In 2014 the Appointment of a Special Collections Librarian (SCL) at the University of Lincoln was a new post designed with the intent of opening up Lincoln Cathedral Library as a resource for students and academics. This continuing collaboration has built on the existing relationship to enhance teaching and learning in the Wren Library, Cathedral Reading Room and Exchequer Gate. 

The SCL currently works in Exchequer Gate on Mondays and Tuesdays and can facilitate group visits (maximum 10), teaching sessions and individual study for University of Lincoln staff and students throughout the week.

Please email the Special Collections Librarian to organise a visit. 


Exchequer Gate at Lincoln Cathedral

Image: Exchequer Gate at Lincoln Cathedral

Access to Cathedral Libraries

Access to rare books and manuscripts must be accompanied by an academic referral, as handling is restricted to academic research due to their fragility.

For students and staff of the University of Lincoln access can also be arranged via the Special Collections Librarian.

Members of the public may access the archival and modern reference collection.

Access Lincoln Cathedral Library Catalogue

We recommend using the Advanced Search as the general Search box only searches text fields.

Researchers and Academics

If you find something on the Cathedral Library Catalogue you wish to see, please contact the Special Collections Librarian to arrange a time when you can visit the collection.

As the collection holds uncatalogued material, if you do not find anything pertinent it is worth contacting the SCL with the subject of your dissertation material, as there could be useful primary and secondary sources.

The Cathedral Libraries

The Cathedral Libraries consist of the Medieval Library the Wren Library, the Reading Room in the Cathedral and Exchequer Gate.


 The 15th Century Medieval Library

The Medieval Library was completed in 1422 as a chained library to house the Cathedral’s manuscripts. Only 39 books survive of the original 136 theological material that was listed around February 1148, but the collection has since grown with many donations. Manuscripts from the collection are usually displayed from April to October, such as Chaucer’s Canterbury Tales and the Thornton Manuscript. 


Sketch of Medieval Library at Lincoln Cathedral

Image: Sketch of the 15th Century Medieval Library

 The 17th Century Wren Library

The Wren Library was completed in 1676 and holds approximately half of the Cathedral’s early printed books, many of which belonged to Dean Michael Honywood who paid for the building and design of the library.

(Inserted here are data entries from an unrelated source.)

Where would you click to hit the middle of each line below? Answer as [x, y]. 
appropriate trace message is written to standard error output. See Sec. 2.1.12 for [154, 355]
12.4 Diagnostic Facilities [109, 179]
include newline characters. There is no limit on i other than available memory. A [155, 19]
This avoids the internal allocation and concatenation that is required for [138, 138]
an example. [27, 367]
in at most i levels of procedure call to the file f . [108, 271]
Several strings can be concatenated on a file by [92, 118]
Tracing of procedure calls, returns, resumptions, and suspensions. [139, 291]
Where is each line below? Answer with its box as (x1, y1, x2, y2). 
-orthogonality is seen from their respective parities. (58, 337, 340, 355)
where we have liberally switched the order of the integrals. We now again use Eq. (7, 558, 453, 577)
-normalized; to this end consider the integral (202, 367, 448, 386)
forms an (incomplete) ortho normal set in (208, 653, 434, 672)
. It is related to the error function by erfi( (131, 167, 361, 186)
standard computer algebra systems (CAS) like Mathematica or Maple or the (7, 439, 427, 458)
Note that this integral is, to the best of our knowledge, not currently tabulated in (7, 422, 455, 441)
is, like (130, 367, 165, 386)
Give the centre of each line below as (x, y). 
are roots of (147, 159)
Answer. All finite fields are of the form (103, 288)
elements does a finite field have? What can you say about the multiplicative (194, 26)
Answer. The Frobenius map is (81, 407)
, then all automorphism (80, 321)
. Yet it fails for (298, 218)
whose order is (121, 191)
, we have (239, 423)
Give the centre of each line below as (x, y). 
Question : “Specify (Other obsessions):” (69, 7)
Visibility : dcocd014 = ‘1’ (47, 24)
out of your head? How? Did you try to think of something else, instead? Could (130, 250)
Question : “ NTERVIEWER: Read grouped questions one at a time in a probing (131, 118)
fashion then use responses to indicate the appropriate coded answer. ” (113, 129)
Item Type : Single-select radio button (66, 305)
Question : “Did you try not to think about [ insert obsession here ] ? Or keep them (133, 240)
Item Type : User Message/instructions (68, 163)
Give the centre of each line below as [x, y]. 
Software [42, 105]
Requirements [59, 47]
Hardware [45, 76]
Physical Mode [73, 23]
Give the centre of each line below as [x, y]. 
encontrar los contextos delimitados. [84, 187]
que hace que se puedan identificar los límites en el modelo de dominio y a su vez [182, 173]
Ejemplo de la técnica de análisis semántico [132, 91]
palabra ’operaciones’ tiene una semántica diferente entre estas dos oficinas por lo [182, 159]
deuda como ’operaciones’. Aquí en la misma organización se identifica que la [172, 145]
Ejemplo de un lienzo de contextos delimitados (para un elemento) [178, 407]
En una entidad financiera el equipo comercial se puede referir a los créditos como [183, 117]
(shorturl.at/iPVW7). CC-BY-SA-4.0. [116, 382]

The collection includes 120 “incunabula” or, books printed before 1501. Honywood’s eclectic interests are reflected in the subjects of his books: history, geography, travel, science, nature, literature including poetry and music.

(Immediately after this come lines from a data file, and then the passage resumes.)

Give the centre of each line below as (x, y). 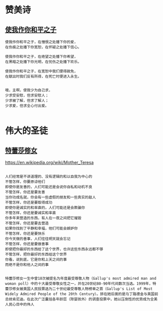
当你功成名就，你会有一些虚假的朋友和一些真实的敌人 (51, 197)
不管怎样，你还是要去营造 (27, 223)
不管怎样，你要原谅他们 (25, 182)
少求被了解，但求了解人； (27, 101)
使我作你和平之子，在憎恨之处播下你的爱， (41, 42)
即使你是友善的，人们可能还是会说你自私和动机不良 (49, 187)
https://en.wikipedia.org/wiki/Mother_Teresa (50, 162)
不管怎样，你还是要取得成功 (29, 203)
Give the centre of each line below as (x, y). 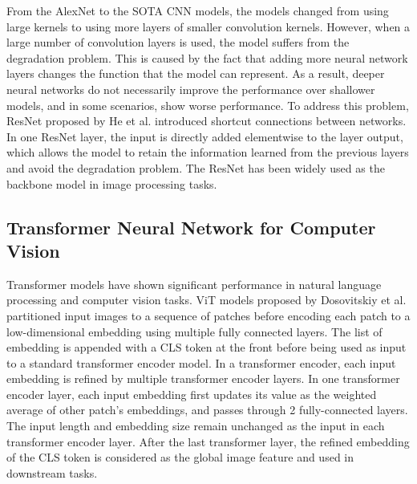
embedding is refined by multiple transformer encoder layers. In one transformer (203, 378)
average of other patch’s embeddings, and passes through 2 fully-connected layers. (207, 410)
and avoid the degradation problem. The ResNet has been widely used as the (196, 167)
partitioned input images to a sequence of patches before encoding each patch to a (208, 315)
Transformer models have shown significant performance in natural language (194, 284)
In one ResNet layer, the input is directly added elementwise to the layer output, (205, 136)
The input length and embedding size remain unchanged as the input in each (196, 426)
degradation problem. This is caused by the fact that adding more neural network (207, 57)
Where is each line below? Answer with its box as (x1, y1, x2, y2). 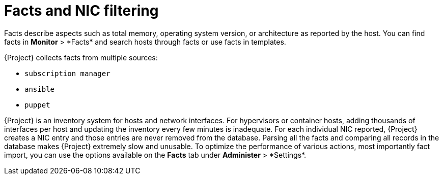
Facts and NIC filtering (4, 2, 159, 19)
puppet (24, 100, 50, 109)
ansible (24, 85, 55, 93)
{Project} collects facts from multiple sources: (4, 53, 158, 62)
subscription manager (24, 69, 110, 78)
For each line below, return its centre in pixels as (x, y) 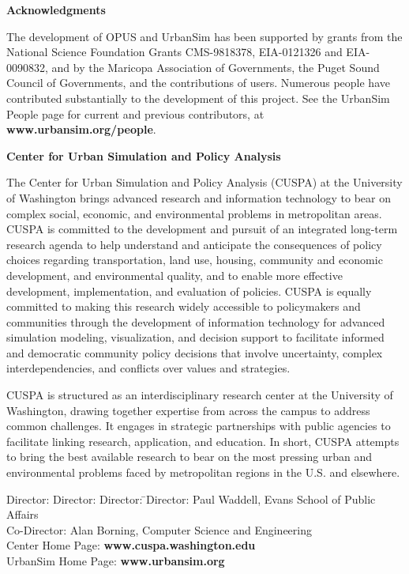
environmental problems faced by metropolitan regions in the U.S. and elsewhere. (203, 472)
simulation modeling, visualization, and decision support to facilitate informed (195, 337)
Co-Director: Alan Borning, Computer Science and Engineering (159, 529)
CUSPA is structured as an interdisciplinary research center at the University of (200, 395)
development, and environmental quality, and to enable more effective (174, 275)
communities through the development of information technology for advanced (196, 321)
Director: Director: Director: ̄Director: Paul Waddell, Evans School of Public (191, 498)
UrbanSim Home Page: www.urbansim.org (116, 561)

The 17th Century Wren Library at Lincoln Cathedral Image: Photograph of the 17th Century Wren Library

Cathedral Library Catalogue

The catalogue contains details of the items held within the Cathedral’s various collections including manuscripts, early printed books and modern reference books, as well as Cathedral objects such as church plate and vestments.

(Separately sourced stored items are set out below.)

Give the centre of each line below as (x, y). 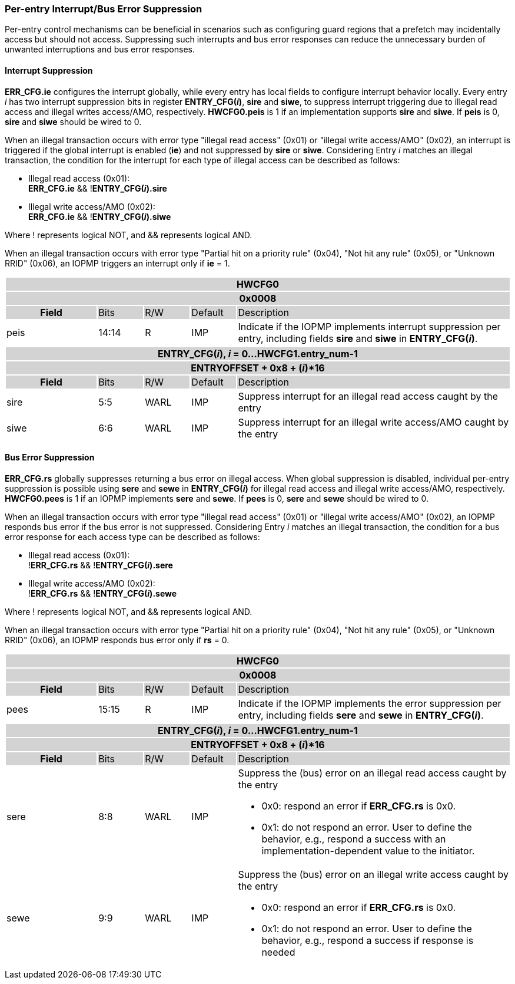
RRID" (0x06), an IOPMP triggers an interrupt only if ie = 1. (117, 263)
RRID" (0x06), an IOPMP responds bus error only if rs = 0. (117, 640)
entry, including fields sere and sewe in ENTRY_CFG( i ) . (361, 715)
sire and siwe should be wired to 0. (73, 121)
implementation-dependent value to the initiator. (368, 850)
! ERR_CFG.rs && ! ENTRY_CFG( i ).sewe (103, 593)
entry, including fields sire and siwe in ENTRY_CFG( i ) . (358, 338)
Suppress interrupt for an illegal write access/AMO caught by (373, 422)
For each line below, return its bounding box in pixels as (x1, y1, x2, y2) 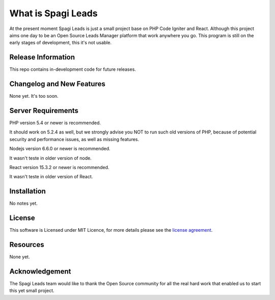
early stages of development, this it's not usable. (9, 40, 112, 46)
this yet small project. (9, 288, 54, 294)
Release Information (9, 53, 75, 62)
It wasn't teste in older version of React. (9, 174, 93, 180)
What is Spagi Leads (9, 8, 98, 19)
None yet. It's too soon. (9, 93, 59, 99)
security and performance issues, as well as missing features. (9, 136, 140, 142)
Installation (9, 187, 46, 196)
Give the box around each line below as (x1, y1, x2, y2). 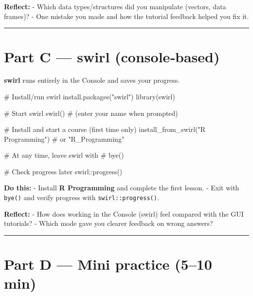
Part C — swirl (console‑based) (4, 47, 220, 67)
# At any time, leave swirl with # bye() (4, 150, 124, 160)
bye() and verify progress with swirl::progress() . (4, 192, 159, 203)
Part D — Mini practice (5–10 (4, 254, 212, 274)
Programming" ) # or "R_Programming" (4, 133, 125, 144)
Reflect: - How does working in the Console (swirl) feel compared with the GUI (4, 208, 244, 219)
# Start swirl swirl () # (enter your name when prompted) (4, 108, 178, 118)
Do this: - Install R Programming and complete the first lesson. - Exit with (4, 183, 239, 193)
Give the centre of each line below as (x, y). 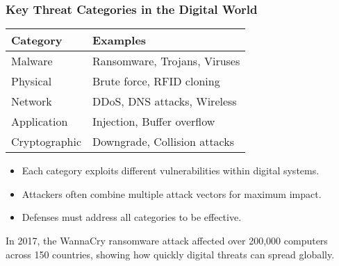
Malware (32, 61)
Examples (119, 40)
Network (32, 101)
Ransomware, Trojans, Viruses (166, 61)
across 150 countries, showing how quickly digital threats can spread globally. (170, 254)
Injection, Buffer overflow (154, 122)
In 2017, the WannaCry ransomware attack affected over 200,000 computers (167, 240)
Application (40, 122)
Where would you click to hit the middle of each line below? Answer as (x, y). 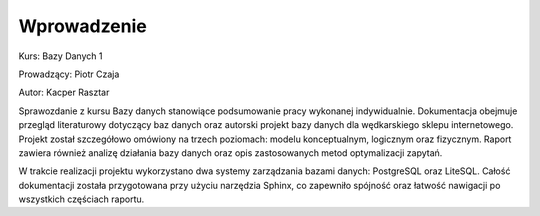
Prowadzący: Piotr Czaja (69, 74)
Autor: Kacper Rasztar (64, 92)
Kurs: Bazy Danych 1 (60, 56)
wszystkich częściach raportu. (81, 199)
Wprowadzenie (82, 26)
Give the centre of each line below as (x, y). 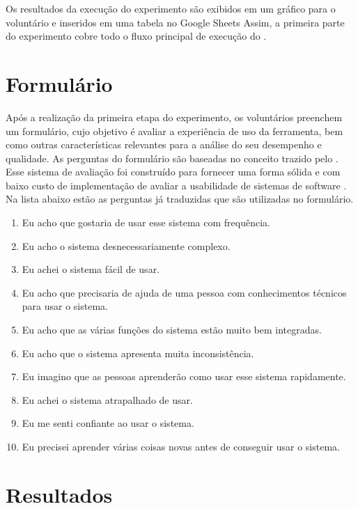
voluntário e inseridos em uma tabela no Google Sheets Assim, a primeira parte (175, 22)
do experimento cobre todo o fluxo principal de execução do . (136, 36)
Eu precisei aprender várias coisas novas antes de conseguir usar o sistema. (181, 446)
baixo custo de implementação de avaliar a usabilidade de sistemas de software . (176, 185)
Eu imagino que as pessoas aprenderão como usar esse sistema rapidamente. (184, 376)
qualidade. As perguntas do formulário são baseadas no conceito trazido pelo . (172, 158)
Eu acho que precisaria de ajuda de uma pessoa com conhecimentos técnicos (184, 292)
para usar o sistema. (65, 306)
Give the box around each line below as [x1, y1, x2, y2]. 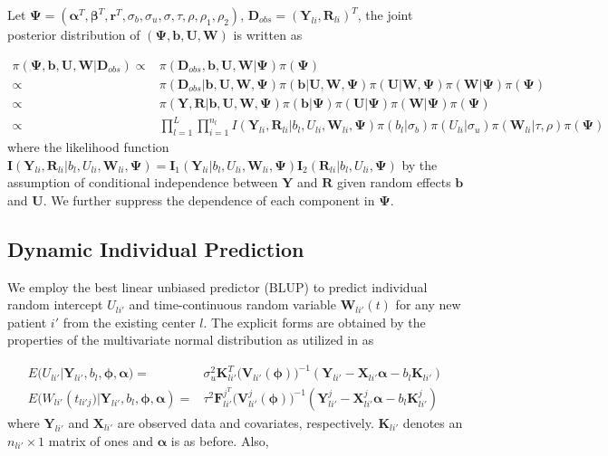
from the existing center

Lincoln Cathedral's collection can be searched via their Online Catalogue. The modern reference collection is available to staff, students and members of the public.

 Medieval Manuscripts 

10th to early 16th century, including bibles, prayerbooks and works of literary importance.

 Rare Books 

The Library has around 10,000 rare books printed before 1801. The wide range of subjects covered by these books includes volumes in many different languages including Latin, Greek, French, German, Italian, Dutch, as well as English.

 Modern Reference 

1801 to date. This collection covers the history of the Cathedral and Diocese of Lincoln, ecclesiastical history and biography, church and cathedral art and architecture, historical and architectural journals, bibliographical and biographical reference books but also unexpected material such as William Blake’s Jerusalem and Lincoln’s James Usher’s ‘An art collector's treasures illustrated and described by himself...’.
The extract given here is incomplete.